What is expected
Transcribe all records below exactly, without images.
════════════════
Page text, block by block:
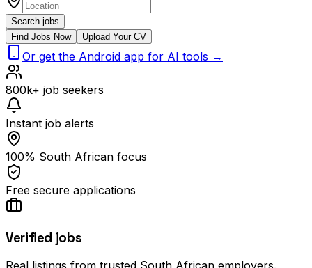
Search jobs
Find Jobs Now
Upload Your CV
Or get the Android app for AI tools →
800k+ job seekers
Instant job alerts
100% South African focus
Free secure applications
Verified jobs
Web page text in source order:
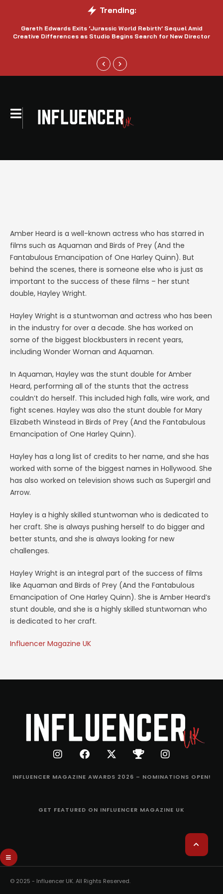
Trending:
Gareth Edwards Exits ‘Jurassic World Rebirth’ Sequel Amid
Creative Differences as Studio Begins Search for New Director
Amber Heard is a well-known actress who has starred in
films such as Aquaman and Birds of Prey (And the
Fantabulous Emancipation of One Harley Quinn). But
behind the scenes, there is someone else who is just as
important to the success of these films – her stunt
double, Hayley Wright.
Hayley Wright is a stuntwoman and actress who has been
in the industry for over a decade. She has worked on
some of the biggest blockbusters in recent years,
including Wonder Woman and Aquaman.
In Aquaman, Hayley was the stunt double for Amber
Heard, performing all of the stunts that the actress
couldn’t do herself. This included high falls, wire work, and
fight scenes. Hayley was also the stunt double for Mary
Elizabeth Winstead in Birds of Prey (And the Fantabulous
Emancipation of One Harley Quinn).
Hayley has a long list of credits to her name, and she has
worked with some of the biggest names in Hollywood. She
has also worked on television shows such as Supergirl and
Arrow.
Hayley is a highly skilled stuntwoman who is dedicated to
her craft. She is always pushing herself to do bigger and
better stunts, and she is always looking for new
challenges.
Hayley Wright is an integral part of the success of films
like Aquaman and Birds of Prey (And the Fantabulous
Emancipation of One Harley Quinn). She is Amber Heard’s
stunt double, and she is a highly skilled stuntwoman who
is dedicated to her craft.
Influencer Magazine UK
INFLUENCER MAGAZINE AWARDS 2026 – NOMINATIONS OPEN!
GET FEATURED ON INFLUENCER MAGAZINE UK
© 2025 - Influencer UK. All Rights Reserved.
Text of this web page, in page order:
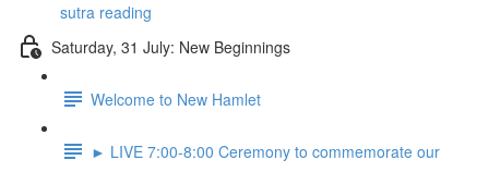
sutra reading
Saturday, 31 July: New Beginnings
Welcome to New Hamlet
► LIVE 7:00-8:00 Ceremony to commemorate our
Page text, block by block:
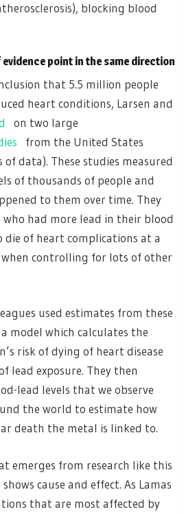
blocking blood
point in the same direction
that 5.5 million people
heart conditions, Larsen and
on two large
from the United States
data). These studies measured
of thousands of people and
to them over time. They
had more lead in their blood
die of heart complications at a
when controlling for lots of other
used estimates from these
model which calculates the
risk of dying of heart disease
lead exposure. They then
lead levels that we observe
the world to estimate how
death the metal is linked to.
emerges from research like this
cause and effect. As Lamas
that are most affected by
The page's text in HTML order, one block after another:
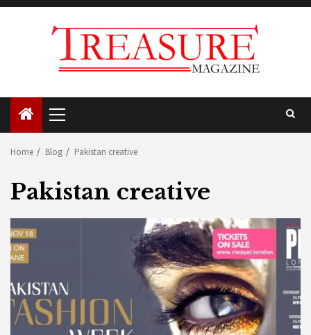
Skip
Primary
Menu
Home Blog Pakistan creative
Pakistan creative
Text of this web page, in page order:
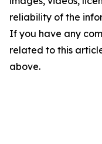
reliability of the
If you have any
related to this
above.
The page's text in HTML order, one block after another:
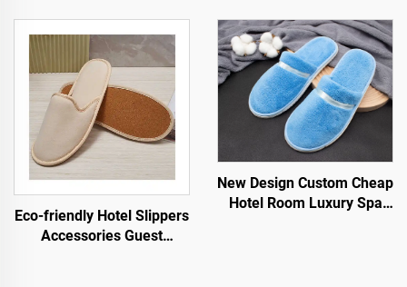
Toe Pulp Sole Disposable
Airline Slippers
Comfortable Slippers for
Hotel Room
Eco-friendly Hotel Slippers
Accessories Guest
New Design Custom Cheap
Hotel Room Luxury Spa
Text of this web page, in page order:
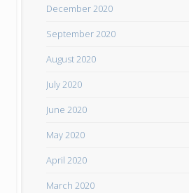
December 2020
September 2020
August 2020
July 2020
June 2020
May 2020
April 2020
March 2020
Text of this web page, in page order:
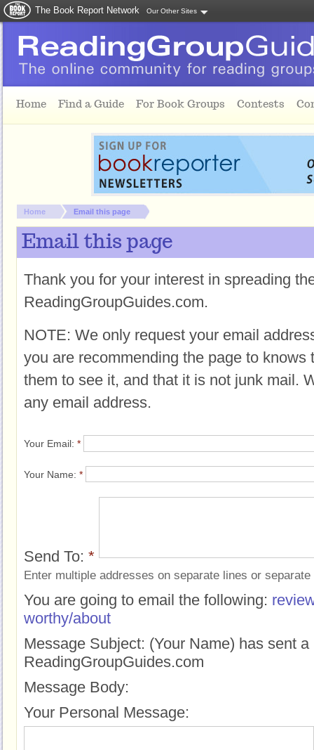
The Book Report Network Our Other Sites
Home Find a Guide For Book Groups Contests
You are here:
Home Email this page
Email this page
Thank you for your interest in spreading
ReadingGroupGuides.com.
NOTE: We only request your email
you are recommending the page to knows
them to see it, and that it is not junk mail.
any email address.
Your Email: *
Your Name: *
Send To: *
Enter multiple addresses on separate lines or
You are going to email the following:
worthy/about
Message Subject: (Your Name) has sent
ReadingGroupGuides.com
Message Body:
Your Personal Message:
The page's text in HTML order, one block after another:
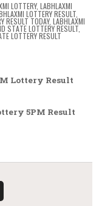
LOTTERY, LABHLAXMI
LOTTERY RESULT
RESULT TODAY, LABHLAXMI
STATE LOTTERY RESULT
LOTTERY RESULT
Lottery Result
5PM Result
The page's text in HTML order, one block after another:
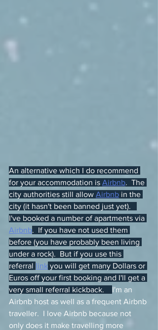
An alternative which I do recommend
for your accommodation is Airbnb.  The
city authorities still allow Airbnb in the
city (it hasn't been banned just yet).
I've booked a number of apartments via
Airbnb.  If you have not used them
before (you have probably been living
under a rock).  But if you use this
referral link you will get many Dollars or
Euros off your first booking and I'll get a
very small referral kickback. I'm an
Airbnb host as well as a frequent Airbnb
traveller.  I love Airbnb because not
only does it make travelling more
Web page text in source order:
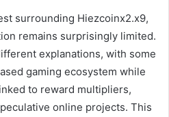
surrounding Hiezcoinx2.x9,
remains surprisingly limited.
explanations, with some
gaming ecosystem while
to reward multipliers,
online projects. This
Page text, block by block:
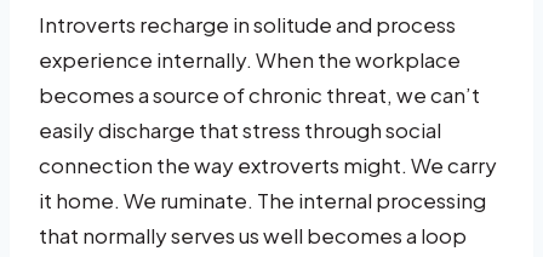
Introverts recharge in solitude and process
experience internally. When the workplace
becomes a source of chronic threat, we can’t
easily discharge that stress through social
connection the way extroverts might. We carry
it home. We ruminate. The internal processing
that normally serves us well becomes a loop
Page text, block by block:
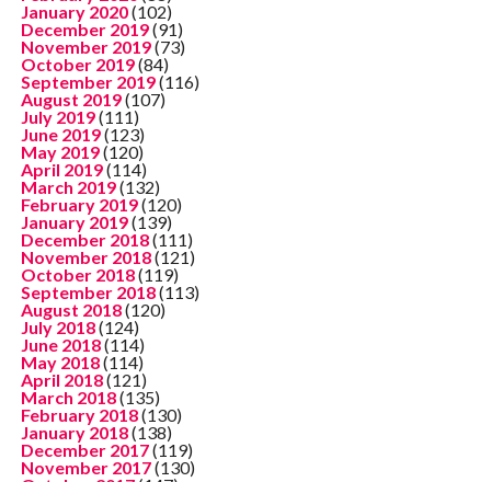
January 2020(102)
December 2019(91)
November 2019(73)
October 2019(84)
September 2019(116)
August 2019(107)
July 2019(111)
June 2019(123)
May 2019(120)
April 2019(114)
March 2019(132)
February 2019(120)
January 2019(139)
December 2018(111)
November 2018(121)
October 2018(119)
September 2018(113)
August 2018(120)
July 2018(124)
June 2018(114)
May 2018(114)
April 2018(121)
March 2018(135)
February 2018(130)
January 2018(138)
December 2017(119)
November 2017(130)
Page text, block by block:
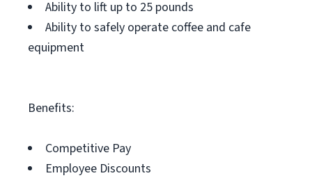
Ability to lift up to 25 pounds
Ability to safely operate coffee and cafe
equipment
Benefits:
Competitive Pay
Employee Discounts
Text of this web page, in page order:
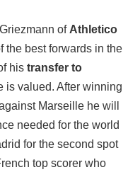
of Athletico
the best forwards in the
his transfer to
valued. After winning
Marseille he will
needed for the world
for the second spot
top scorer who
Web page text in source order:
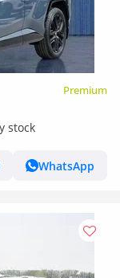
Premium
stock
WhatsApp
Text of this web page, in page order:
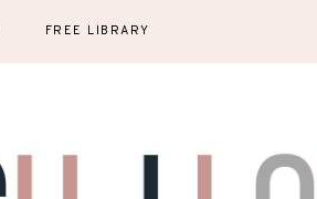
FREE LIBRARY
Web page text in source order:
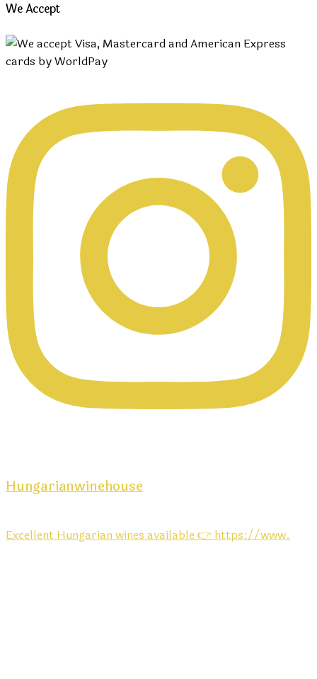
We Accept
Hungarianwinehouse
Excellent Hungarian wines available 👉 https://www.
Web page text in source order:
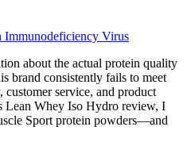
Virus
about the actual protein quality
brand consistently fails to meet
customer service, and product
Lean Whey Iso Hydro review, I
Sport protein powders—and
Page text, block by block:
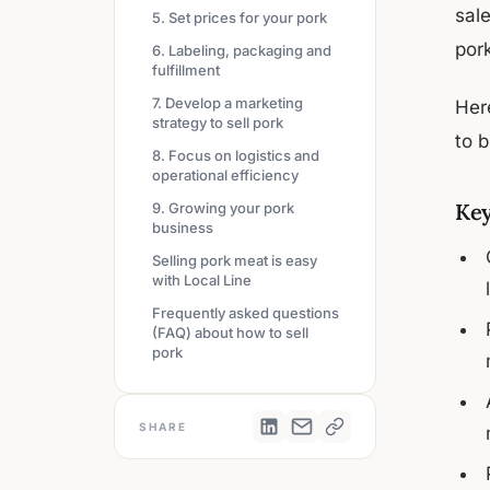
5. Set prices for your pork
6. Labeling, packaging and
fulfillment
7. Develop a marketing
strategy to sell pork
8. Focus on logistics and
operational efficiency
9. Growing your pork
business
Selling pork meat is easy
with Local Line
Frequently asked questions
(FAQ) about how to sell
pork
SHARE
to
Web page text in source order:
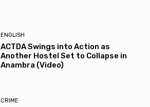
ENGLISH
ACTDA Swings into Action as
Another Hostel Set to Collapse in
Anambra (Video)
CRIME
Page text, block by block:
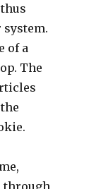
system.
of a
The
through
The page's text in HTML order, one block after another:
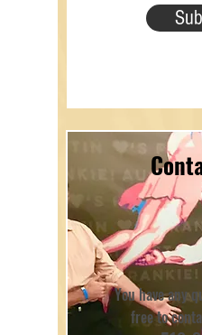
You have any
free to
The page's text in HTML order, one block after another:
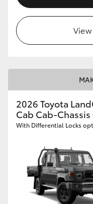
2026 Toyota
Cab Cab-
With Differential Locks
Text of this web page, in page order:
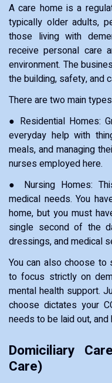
════════════════
Task solution
Page text, block by block:
Search jobs
Find Jobs Now
Upload Your CV
Or get the Android app for AI tools →
800k+ job seekers
Instant job alerts
100% South African focus
Free secure applications
Verified jobs
Web page text in source order:
Trending:
Gareth Edwards Exits ‘Jurassic World Rebirth’ Sequel Amid
Creative Differences as Studio Begins Search for New Director
Amber Heard is a well-known actress who has starred in
films such as Aquaman and Birds of Prey (And the
Fantabulous Emancipation of One Harley Quinn). But
behind the scenes, there is someone else who is just as
important to the success of these films – her stunt
double, Hayley Wright.
Hayley Wright is a stuntwoman and actress who has been
in the industry for over a decade. She has worked on
some of the biggest blockbusters in recent years,
including Wonder Woman and Aquaman.
In Aquaman, Hayley was the stunt double for Amber
Heard, performing all of the stunts that the actress
couldn’t do herself. This included high falls, wire work, and
fight scenes. Hayley was also the stunt double for Mary
Elizabeth Winstead in Birds of Prey (And the Fantabulous
Emancipation of One Harley Quinn).
Hayley has a long list of credits to her name, and she has
worked with some of the biggest names in Hollywood. She
has also worked on television shows such as Supergirl and
Arrow.
Hayley is a highly skilled stuntwoman who is dedicated to
her craft. She is always pushing herself to do bigger and
better stunts, and she is always looking for new
challenges.
Hayley Wright is an integral part of the success of films
like Aquaman and Birds of Prey (And the Fantabulous
Emancipation of One Harley Quinn). She is Amber Heard’s
stunt double, and she is a highly skilled stuntwoman who
is dedicated to her craft.
Influencer Magazine UK
INFLUENCER MAGAZINE AWARDS 2026 – NOMINATIONS OPEN!
GET FEATURED ON INFLUENCER MAGAZINE UK
© 2025 - Influencer UK. All Rights Reserved.
Text of this web page, in page order:
sutra reading
Saturday, 31 July: New Beginnings
Welcome to New Hamlet
► LIVE 7:00-8:00 Ceremony to commemorate our
Page text, block by block:
blocking blood
point in the same direction
that 5.5 million people
heart conditions, Larsen and
on two large
from the United States
data). These studies measured
of thousands of people and
to them over time. They
had more lead in their blood
die of heart complications at a
when controlling for lots of other
used estimates from these
model which calculates the
risk of dying of heart disease
lead exposure. They then
lead levels that we observe
the world to estimate how
death the metal is linked to.
emerges from research like this
cause and effect. As Lamas
that are most affected by
The page's text in HTML order, one block after another:
Skip
Primary
Menu
Home Blog Pakistan creative
Pakistan creative
Text of this web page, in page order:
reliability of the
If you have any
related to this
above.
The page's text in HTML order, one block after another:
Toe Pulp Sole Disposable
Airline Slippers
Comfortable Slippers for
Hotel Room
Eco-friendly Hotel Slippers
Accessories Guest
New Design Custom Cheap
Hotel Room Luxury Spa
Text of this web page, in page order:
December 2020
September 2020
August 2020
July 2020
June 2020
May 2020
April 2020
March 2020
Text of this web page, in page order:
The Book Report Network Our Other Sites
Home Find a Guide For Book Groups Contests
You are here:
Home Email this page
Email this page
Thank you for your interest in spreading
ReadingGroupGuides.com.
NOTE: We only request your email
you are recommending the page to knows
them to see it, and that it is not junk mail.
any email address.
Your Email: *
Your Name: *
Send To: *
Enter multiple addresses on separate lines or
You are going to email the following:
worthy/about
Message Subject: (Your Name) has sent
ReadingGroupGuides.com
Message Body:
Your Personal Message:
The page's text in HTML order, one block after another:
LOTTERY, LABHLAXMI
LOTTERY RESULT
RESULT TODAY, LABHLAXMI
STATE LOTTERY RESULT
LOTTERY RESULT
Lottery Result
5PM Result
The page's text in HTML order, one block after another:
An alternative which I do recommend
for your accommodation is Airbnb.  The
city authorities still allow Airbnb in the
city (it hasn't been banned just yet).
I've booked a number of apartments via
Airbnb.  If you have not used them
before (you have probably been living
under a rock).  But if you use this
referral link you will get many Dollars or
Euros off your first booking and I'll get a
very small referral kickback. I'm an
Airbnb host as well as a frequent Airbnb
traveller.  I love Airbnb because not
only does it make travelling more
Web page text in source order:
surrounding Hiezcoinx2.x9,
remains surprisingly limited.
explanations, with some
gaming ecosystem while
to reward multipliers,
online projects. This
Page text, block by block:
Introverts recharge in solitude and process
experience internally. When the workplace
becomes a source of chronic threat, we can’t
easily discharge that stress through social
connection the way extroverts might. We carry
it home. We ruminate. The internal processing
that normally serves us well becomes a loop
Page text, block by block:
January 2020(102)
December 2019(91)
November 2019(73)
October 2019(84)
September 2019(116)
August 2019(107)
July 2019(111)
June 2019(123)
May 2019(120)
April 2019(114)
March 2019(132)
February 2019(120)
January 2019(139)
December 2018(111)
November 2018(121)
October 2018(119)
September 2018(113)
August 2018(120)
July 2018(124)
June 2018(114)
May 2018(114)
April 2018(121)
March 2018(135)
February 2018(130)
January 2018(138)
December 2017(119)
November 2017(130)
Page text, block by block:
Ability to lift up to 25 pounds
Ability to safely operate coffee and cafe
equipment
Benefits:
Competitive Pay
Employee Discounts
Text of this web page, in page order:
of Athletico
the best forwards in the
his transfer to
valued. After winning
Marseille he will
needed for the world
for the second spot
top scorer who
Web page text in source order:
Premium
stock
WhatsApp
Text of this web page, in page order:
FREE LIBRARY
Web page text in source order:
We Accept
Hungarianwinehouse
Excellent Hungarian wines available 👉 https://www.
Web page text in source order:
Virus
about the actual protein quality
brand consistently fails to meet
customer service, and product
Lean Whey Iso Hydro review, I
Sport protein powders—and
Page text, block by block:
5. Set prices for your pork
6. Labeling, packaging and
fulfillment
7. Develop a marketing
strategy to sell pork
8. Focus on logistics and
operational efficiency
9. Growing your pork
business
Selling pork meat is easy
with Local Line
Frequently asked questions
(FAQ) about how to sell
pork
SHARE
to
Web page text in source order:
ENGLISH
ACTDA Swings into Action as
Another Hostel Set to Collapse in
Anambra (Video)
CRIME
Page text, block by block:
system.
of a
The
through
The page's text in HTML order, one block after another:
You have any
free to
The page's text in HTML order, one block after another:
2026 Toyota
Cab Cab-
With Differential Locks
Text of this web page, in page order:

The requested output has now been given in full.